[Opening EXTRACTED MATERIAL section]
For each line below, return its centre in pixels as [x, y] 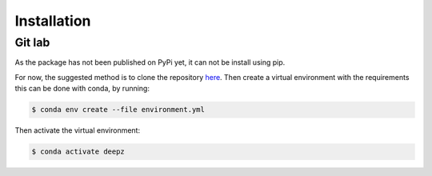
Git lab [32, 42]
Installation [53, 21]
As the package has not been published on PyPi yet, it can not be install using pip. [150, 62]
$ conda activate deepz [78, 152]
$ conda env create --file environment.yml [118, 110]
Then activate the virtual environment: [77, 130]
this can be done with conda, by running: [82, 89]
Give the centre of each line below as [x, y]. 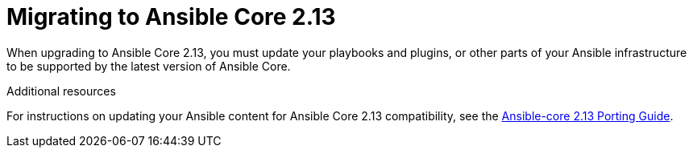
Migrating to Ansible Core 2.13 [171, 17]
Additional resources [61, 91]
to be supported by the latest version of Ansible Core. [149, 66]
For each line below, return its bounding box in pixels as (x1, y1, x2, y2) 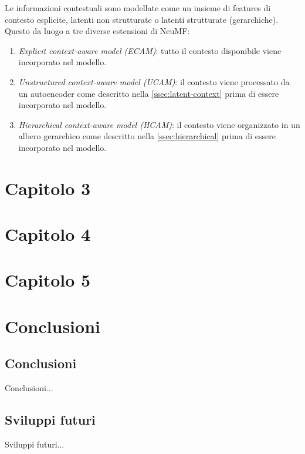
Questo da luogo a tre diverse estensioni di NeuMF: (5, 25, 190, 37)
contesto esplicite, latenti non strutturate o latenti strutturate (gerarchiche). (5, 13, 279, 25)
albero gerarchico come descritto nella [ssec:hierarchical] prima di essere (18, 130, 276, 142)
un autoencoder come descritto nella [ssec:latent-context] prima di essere (18, 87, 279, 99)
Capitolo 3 (5, 176, 91, 200)
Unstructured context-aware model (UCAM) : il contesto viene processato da (18, 75, 290, 88)
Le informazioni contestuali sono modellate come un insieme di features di (5, 2, 271, 14)
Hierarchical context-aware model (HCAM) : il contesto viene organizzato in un (18, 118, 300, 130)
[Closing EXTRACTED MATERIAL section]
__WHAT THIS TASK INVOLVES__. Output the records above character for character, but leave each image out.

__PROBLEM SOLUTION__.
For each line below, return its centre in pixels as [x, y] 
Git lab [32, 42]
Installation [53, 21]
As the package has not been published on PyPi yet, it can not be install using pip. [150, 62]
$ conda activate deepz [78, 152]
$ conda env create --file environment.yml [118, 110]
Then activate the virtual environment: [77, 130]
this can be done with conda, by running: [82, 89]
Give the centre of each line below as [x, y]. 
Migrating to Ansible Core 2.13 [171, 17]
Additional resources [61, 91]
to be supported by the latest version of Ansible Core. [149, 66]
For each line below, return its bounding box in pixels as (x1, y1, x2, y2) 
Questo da luogo a tre diverse estensioni di NeuMF: (5, 25, 190, 37)
contesto esplicite, latenti non strutturate o latenti strutturate (gerarchiche). (5, 13, 279, 25)
albero gerarchico come descritto nella [ssec:hierarchical] prima di essere (18, 130, 276, 142)
un autoencoder come descritto nella [ssec:latent-context] prima di essere (18, 87, 279, 99)
Capitolo 3 (5, 176, 91, 200)
Unstructured context-aware model (UCAM) : il contesto viene processato da (18, 75, 290, 88)
Le informazioni contestuali sono modellate come un insieme di features di (5, 2, 271, 14)
Hierarchical context-aware model (HCAM) : il contesto viene organizzato in un (18, 118, 300, 130)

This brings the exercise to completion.